Written by: Arjun Malhotra

A laptop on a wooden desk with an IoT device and cables beside it
Photo by Ian Schneider on Unsplash

It was 9:15 AM, my CI run had started, and the same two Android devices that run our nightly payment tests were unresponsive. The test runner timed out. I found myself on a chair, unplugging and replugging devices like a sleep‑deprived electrician. My office internet was fine. The phones were locked in a state only a power‑cycle could fix.

That morning I lost half an hour and my patience. It wasn’t the first time. These cheap test devices — Mumbai-sourced handsets and one older Redmi — would freeze or stop responding to ADB after a few hours. The usual workaround was manual power-cycling. The weekly workaround was manual power-cycling.
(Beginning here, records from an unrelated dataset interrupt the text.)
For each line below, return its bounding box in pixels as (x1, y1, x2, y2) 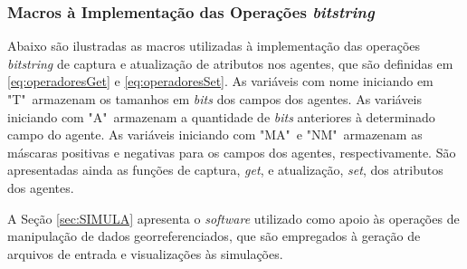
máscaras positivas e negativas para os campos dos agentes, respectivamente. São (7, 142, 456, 161)
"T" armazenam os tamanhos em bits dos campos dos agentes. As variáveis (7, 90, 423, 108)
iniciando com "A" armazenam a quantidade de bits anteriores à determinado (7, 107, 435, 126)
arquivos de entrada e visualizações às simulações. (7, 244, 283, 263)
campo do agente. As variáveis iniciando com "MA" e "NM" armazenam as (7, 125, 423, 144)
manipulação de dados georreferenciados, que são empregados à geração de (7, 226, 421, 245)
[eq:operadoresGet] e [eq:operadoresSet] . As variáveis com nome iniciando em (7, 72, 434, 91)
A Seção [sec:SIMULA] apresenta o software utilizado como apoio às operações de (7, 208, 460, 227)
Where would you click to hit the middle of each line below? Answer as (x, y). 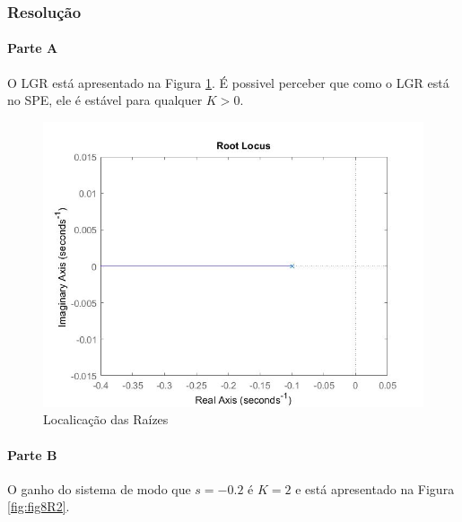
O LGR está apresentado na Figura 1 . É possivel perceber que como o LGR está (228, 82)
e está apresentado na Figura (375, 488)
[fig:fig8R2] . (39, 506)
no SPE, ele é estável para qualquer (105, 100)
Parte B (32, 454)
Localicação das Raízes (106, 419)
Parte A (33, 48)
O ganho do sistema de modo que (99, 488)

At some point I decided to stop treating unplugging as an acceptable step in my workflow.

What I built: a cheap remote power‑cycle

I bought a Sonoff Basic relay for ~₹700, flashed it with Tasmota, and put it between the power strip and the charging hub that feeds my test devices. I run Mosquitto on a ₹2,300 Raspberry Pi 3B+ at home (it lives in my study). A tiny webhook service (a 100‑line Python Flask script) subscribes to MQTT and exposes a secure HTTP endpoint that my CI or scheduler can call:

The webhook sends a MQTT toggle to the Sonoff, which cuts power for 10 seconds and restores it. The devices boot cleanly and show up on ADB again.

Why this works better than “just unplugging”
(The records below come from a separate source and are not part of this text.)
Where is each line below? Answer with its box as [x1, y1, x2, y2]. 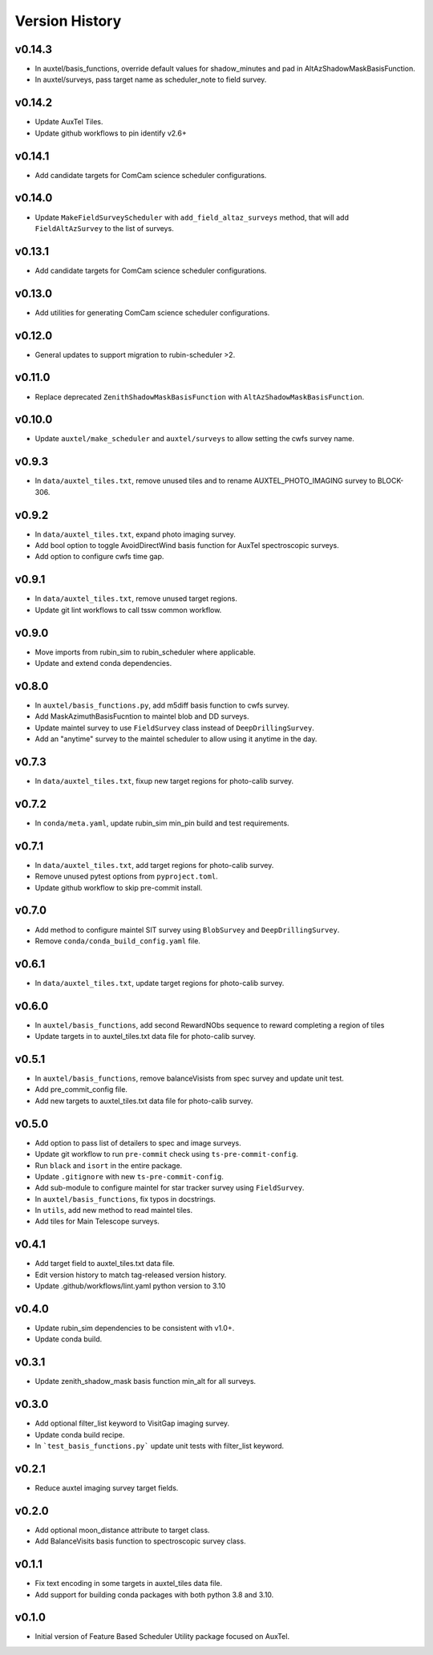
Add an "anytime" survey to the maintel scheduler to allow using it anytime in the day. [34, 734, 318, 744]
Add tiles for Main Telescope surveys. [34, 1216, 160, 1227]
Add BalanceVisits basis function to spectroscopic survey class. [34, 1536, 246, 1546]
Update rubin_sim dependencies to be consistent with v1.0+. [34, 1324, 235, 1333]
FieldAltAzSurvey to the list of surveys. [34, 223, 174, 233]
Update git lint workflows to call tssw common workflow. [34, 605, 222, 615]
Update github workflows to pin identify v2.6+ [34, 128, 188, 138]
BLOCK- [377, 476, 404, 485]

Manual unplugging depends on me being awake, at my desk, and willing to interrupt work. I was losing ~20–40 minutes per incident — waiting for tests to fail, walking to the lab, unplugging, waiting for reboots, re-running tests. A remote power-cycle is three seconds of network latency.

There are some small wins beyond convenience:

How I integrated it into CI

I added a hook in our Jenkinsfile: before the device-dependent stage, call the webhook to power-cycle the hub. Jenkins waits five minutes for devices to appear (ADB wait‑for-device) and then runs tests. If the devices don’t show up, Jenkins cancels the step and posts the failure in the usual Slack channel with a link to the Sonoff’s MQTT logs.

This small pre-step knocked recurring morning failures from multiple times a week to almost never. The team reclaimed 2–3 hours per week collectively.

The tradeoffs and the day it almost bricked

There are honest tradeoffs.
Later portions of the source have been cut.